-- Input data follows --

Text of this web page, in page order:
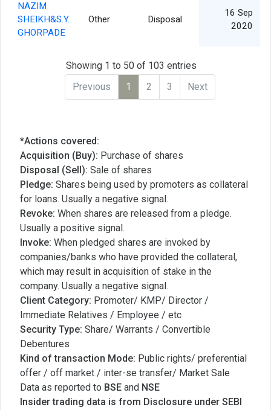
NAZIM
SHEIKH&S.Y.
GHORPADE
Other Disposal
16 Sep
2020
Showing 1 to 50 of 103 entries
Previous
1 2 3 Next
*Actions covered:
Acquisition (Buy): Purchase of shares
Disposal (Sell): Sale of shares
Pledge: Shares being used by promoters as collateral
for loans. Usually a negative signal.
Revoke: When shares are released from a pledge.
Usually a positive signal.
Invoke: When pledged shares are invoked by
companies/banks who have provided the collateral,
which may result in acquisition of stake in the
company. Usually a negative signal.
Client Category: Promoter/ KMP/ Director /
Immediate Relatives / Employee / etc
Security Type: Share/ Warrants / Convertible
Debentures
Kind of transaction Mode: Public rights/ preferential
offer / off market / inter-se transfer/ Market Sale
Data as reported to BSE and NSE
Insider trading data is from Disclosure under SEBI
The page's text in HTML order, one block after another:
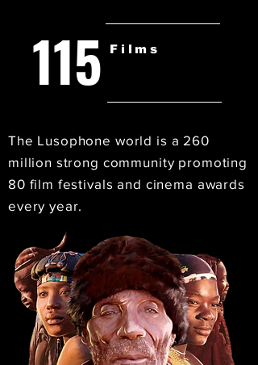
115 Films
The Lusophone world is a 260
million strong community promoting
80 film festivals and cinema awards
every year.
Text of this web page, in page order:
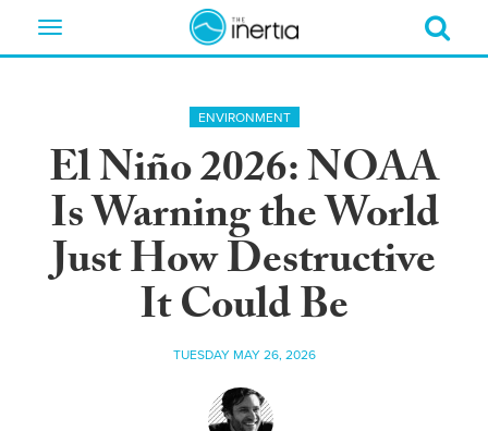
Toggle
ENVIRONMENT
El Niño 2026: NOAA
Is Warning the World
Just How Destructive
It Could Be
TUESDAY MAY 26, 2026
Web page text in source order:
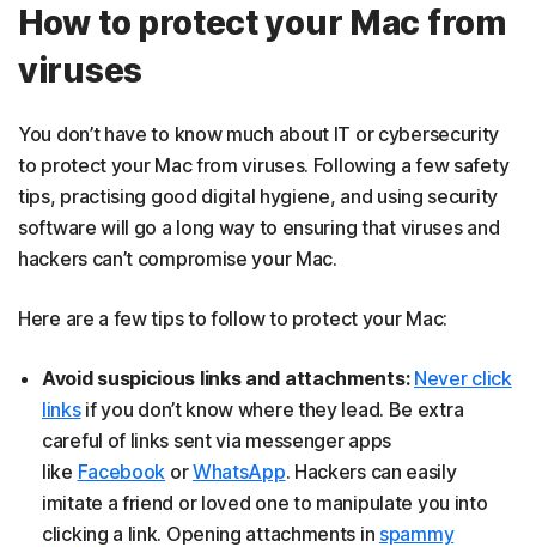
How to protect your Mac from
viruses
You don’t have to know much about IT or cybersecurity
to protect your Mac from viruses. Following a few safety
tips, practising good digital hygiene, and using security
software will go a long way to ensuring that viruses and
hackers can’t compromise your Mac.
Here are a few tips to follow to protect your Mac:
Avoid suspicious links and attachments: Never click
linksif you don’t know where they lead. Be extra
careful of links sent via messenger apps
like Facebook orWhatsApp. Hackers can easily
imitate a friend or loved one to manipulate you into
clicking a link. Opening attachments in spammy
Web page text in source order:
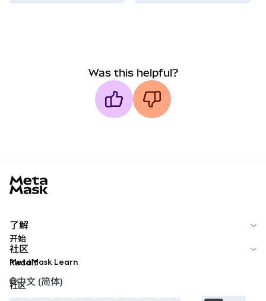
Was this helpful?
了解
开始
MetaMask Learn
社区
Reddit
社区中文 (简体)
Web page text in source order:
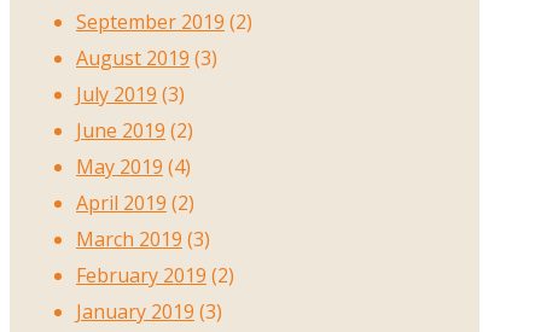
September 2019 (2)
August 2019 (3)
July 2019 (3)
June 2019 (2)
May 2019 (4)
April 2019 (2)
March 2019 (3)
February 2019 (2)
January 2019 (3)
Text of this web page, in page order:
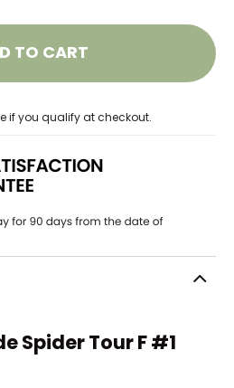
TO CART
if you qualify at checkout.
Spider Tour F #1
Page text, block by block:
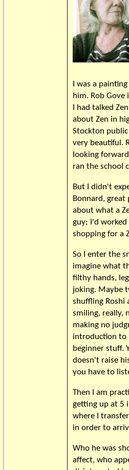
I was a
him. Rob Gove
I had talked
about Zen in
Stockton
very beautiful.
looking
ran the school
But I didn't
Bonnard,
about what a
guy; I'd
shopping for a
So I enter the
imagine what
filthy hands,
joking. Maybe
shuffling Roshi
smiling, really,
making no
introduction to
beginner stuff.
doesn't raise
you have to
Then I am
getting up at 5
where I
in order to
Who he was
affect, who

-- Input data concluded --

In the data, how many lines hold the word "know"? State that number alone.

2